Cell survival requires genomic stability through the conservation of DNA sequences. If DNA is damaged, most DNA polymerases will stall during DNA replication. The specialized Y-family DNA polymerases rescue stalled DNA replication sites and avoid cell death. Hence, gaining knowledge on the molecular basis of DNA polymerase’s nucleotide selectivity and fidelity during DNA lesion bypass improves our understanding of this process. However, the multiple bypass mechanisms that Y-family DNA polymerases employ are poorly understood. Sulfolobus solfataricus DNA Polymerase IV (Dpo4), a model Y-family member, has a fidelity range of 10-3-10-4 at 37 °C, which does not significantly change between 26 °C and 56 °C. However, the physiological temperature of the S. solfataricus is approximately 80 °C. To determine the kinetic and structural relevance of data collected below 80 °C, we employed a circular dichroism spectroscopic investigation to observe the secondary structural changes of Dpo4 over a large temperature range. We discovered that Dpo4 displayed a three-state cooperative unfolding trend with a hyperthermophilic melting temperature, and exhibited secondary structural stability until 87 °C. We also established that the Dpo4 unfolding intermediate originated from ionic interactions between the linker region and Palm domain. These interactions are considered important for DNA binding during binary complex formation and possibly nucleotide incorporations.
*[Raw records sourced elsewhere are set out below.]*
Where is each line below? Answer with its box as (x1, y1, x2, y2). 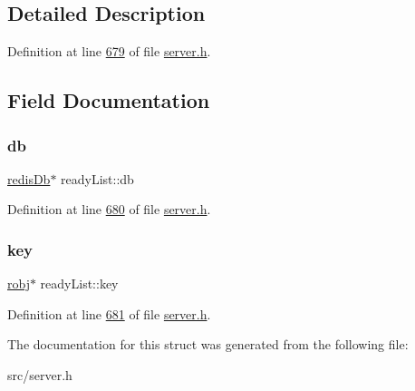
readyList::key (40, 274, 119, 293)
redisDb (7, 169, 51, 188)
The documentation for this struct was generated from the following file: (7, 335, 409, 354)
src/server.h (7, 365, 72, 384)
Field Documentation (7, 86, 210, 114)
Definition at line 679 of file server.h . (7, 42, 211, 61)
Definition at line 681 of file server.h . (7, 304, 211, 323)
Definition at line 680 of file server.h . (7, 200, 211, 219)

Utilizing transient kinetics, we demonstrated that an active site mutation (Y12A) within Dpo4 caused an average 220-fold increase in matched ribonucleotide incorporation efficiency and an average 9-fold decrease in correct deoxyribonucleotide incorporation efficiency, leading to an average reduction of 2,000-fold in sugar selectivity. Therefore, the bulky side chain of Tyr12 is important for both ribonucleotide discrimination and efficient deoxyribonucleotide incorporation.
To examine mutagenic outcomes of lesion bypass, we employed short oligonucleotide sequencing assay (SOSA) with all human Y-family members and DNA containing a non-informational abasic (AP) site. We observed complex mutagenic patterns of AP site bypass catalyzed by human Y-family enzymes including rare mutagenic events. This data suggested that human DNA Polymerase η (hPolη) is the likely enzyme to bypass AP sites in vivo. Furthermore, our other SOSA studies using DNA substrates containing a cis-syn cyclobutane pyrimidine dimer (a product of UV-exposure) or cisplatin-dGpG (a product of anticancer drug cisplatin) depicted each Y-family DNA polymerase performing lesion bypass uniquely for each DNA lesion and differently from other Y-family members.
Both our pre-steady state kinetic and SOSA investigations on the bypass of N-(deoxyguanosin-8-yl)-1-aminopyrene (dGAP), a product of incomplete fuel combustion, confirmed this hypothesis as Dpo4 was the most error-free while hPolη was the most efficient during lesion bypass. Our work also indicated that all Y-family enzymes utilized different dGAP bypass kinetic mechanisms, and that the dGAP presence decreased nucleotide incorporation efficiencies and accuracies upstream, downstream and opposite the lesion site. Beyond these findings, we elucidated the minimal dGAP bypass mechanism for Dpo4 and hPolη, as well as added more details to the kinetic mechanism employed by hPolη during DNA synthesis with undamaged DNA. Overall, our data contributes to the understanding of lesion bypass and potentially mutagenic outcomes of this vital biological process in vivo.